(Records drawn from a dataset)
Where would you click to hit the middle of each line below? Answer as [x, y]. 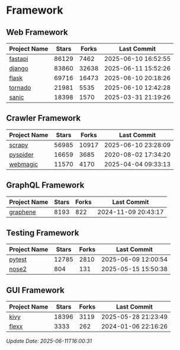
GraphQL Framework [45, 185]
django [19, 68]
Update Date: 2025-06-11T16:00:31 [49, 341]
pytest [18, 259]
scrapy [19, 145]
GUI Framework [36, 290]
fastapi [19, 59]
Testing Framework [43, 233]
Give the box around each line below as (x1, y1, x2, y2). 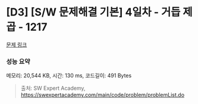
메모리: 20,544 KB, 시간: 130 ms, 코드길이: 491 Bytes (6, 72, 132, 79)
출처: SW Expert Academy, (20, 84, 86, 92)
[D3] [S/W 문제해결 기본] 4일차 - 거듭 (6, 5, 181, 19)
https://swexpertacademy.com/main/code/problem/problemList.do (20, 92, 185, 99)
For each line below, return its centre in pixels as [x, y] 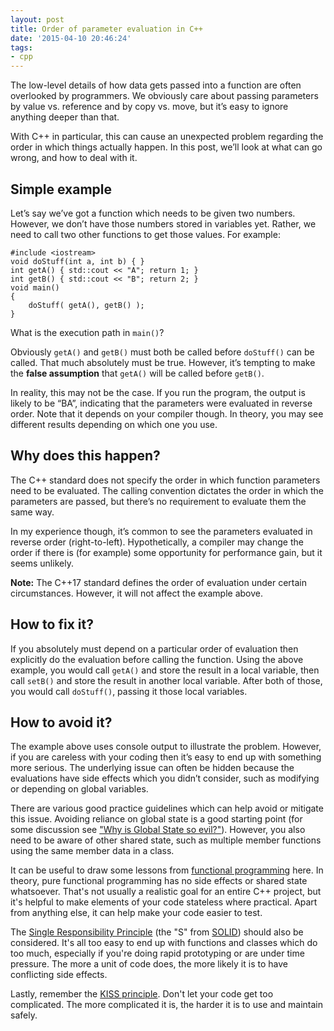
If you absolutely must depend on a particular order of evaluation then [154, 648]
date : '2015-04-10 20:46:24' [71, 38]
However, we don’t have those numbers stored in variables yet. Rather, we [163, 223]
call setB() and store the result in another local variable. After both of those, [166, 680]
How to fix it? [52, 624]
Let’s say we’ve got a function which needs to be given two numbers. [153, 213]
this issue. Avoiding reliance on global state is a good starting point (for [156, 819]
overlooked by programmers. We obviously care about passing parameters [164, 96]
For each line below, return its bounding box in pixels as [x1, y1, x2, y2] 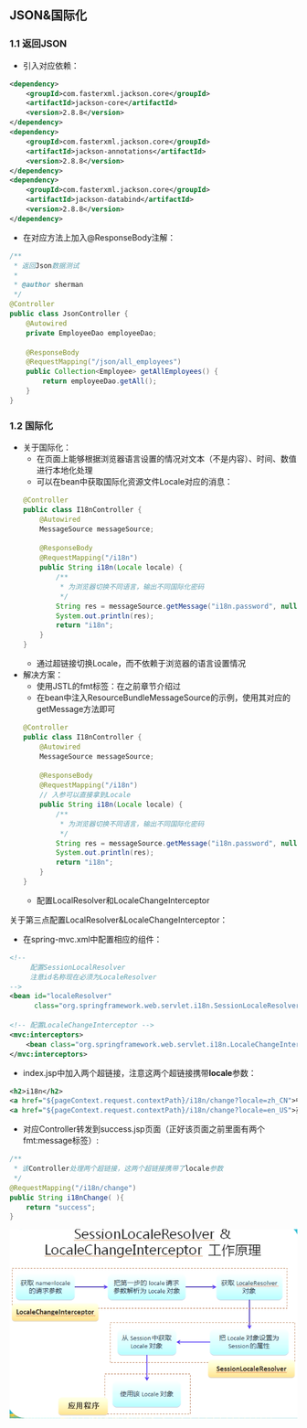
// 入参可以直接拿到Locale [39, 791, 131, 800]
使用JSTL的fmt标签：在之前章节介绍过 [36, 681, 181, 692]
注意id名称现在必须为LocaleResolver [29, 972, 157, 982]
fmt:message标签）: [22, 1135, 99, 1146]
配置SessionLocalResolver [29, 963, 126, 972]
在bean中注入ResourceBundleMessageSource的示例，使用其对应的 [36, 692, 291, 703]
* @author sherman [13, 281, 84, 290]
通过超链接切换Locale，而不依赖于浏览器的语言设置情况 [36, 658, 247, 669]
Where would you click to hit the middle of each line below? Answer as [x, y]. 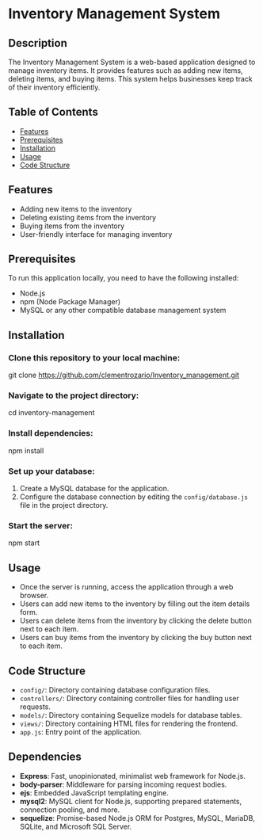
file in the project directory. [64, 505]
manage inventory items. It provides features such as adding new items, [126, 71]
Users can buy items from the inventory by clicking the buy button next [135, 638]
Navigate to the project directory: [74, 395]
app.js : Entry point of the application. [81, 732]
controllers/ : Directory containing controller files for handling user [129, 698]
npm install [26, 450]
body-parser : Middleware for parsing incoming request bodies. [123, 784]
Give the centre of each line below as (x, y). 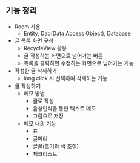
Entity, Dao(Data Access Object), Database (77, 33)
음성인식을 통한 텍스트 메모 (64, 108)
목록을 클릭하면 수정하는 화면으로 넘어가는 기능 (78, 63)
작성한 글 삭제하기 (35, 71)
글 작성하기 (28, 86)
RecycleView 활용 (45, 48)
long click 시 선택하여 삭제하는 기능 (65, 78)
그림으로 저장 (48, 116)
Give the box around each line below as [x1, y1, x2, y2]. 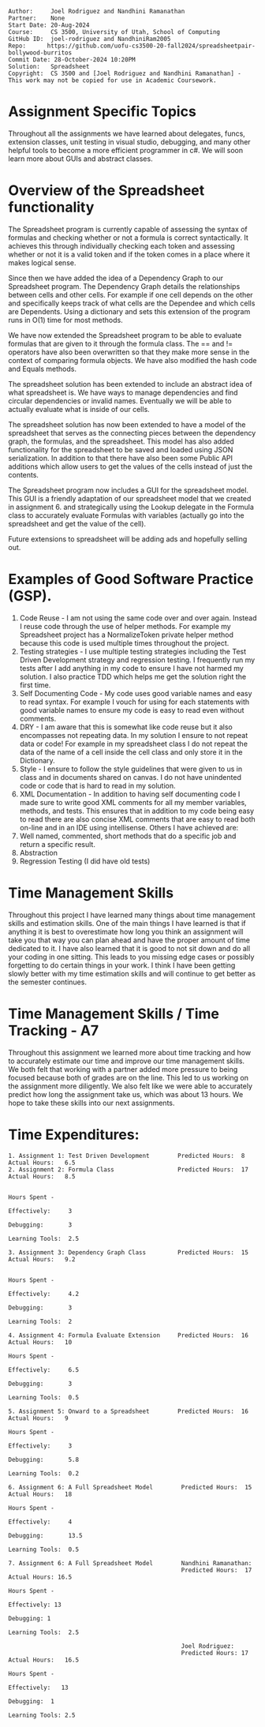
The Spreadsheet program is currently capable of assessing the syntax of [8, 224, 248, 234]
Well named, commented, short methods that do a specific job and [19, 831, 237, 841]
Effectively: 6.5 [8, 1365, 80, 1373]
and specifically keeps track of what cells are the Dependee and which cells [8, 298, 256, 308]
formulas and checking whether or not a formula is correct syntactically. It [8, 233, 248, 242]
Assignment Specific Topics [8, 103, 197, 121]
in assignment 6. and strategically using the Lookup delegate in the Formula [8, 502, 255, 511]
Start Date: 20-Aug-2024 [8, 21, 90, 29]
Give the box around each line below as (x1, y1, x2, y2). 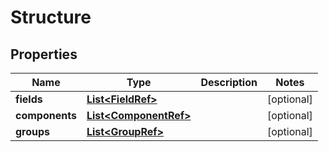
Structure (10, 6, 92, 29)
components (15, 109, 77, 122)
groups (15, 125, 51, 138)
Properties (10, 46, 78, 63)
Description (200, 76, 258, 89)
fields (15, 92, 43, 106)
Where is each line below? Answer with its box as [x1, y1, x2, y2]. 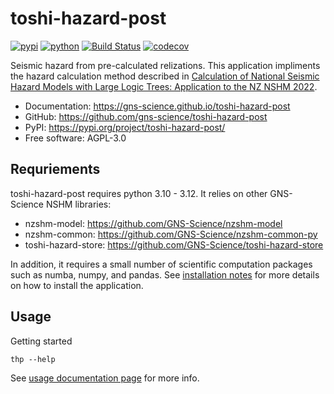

**Your instructions:**
Although the records above contain pictures, the copy should hold only the lines from their start through the line containing "For each line below, return its centre", each exactly as written, and none of the pictures.

**The completed task:**
Where would you click to hit the middle of each line below? Answer as [x, y]. 
GraphQL Framework [45, 185]
django [19, 68]
Update Date: 2025-06-11T16:00:31 [49, 341]
pytest [18, 259]
scrapy [19, 145]
GUI Framework [36, 290]
fastapi [19, 59]
Testing Framework [43, 233]
Give the box around each line below as (x1, y1, x2, y2). 
메모리: 20,544 KB, 시간: 130 ms, 코드길이: 491 Bytes (6, 72, 132, 79)
출처: SW Expert Academy, (20, 84, 86, 92)
[D3] [S/W 문제해결 기본] 4일차 - 거듭 (6, 5, 181, 19)
https://swexpertacademy.com/main/code/problem/problemList.do (20, 92, 185, 99)
For each line below, return its centre in pixels as [x, y] 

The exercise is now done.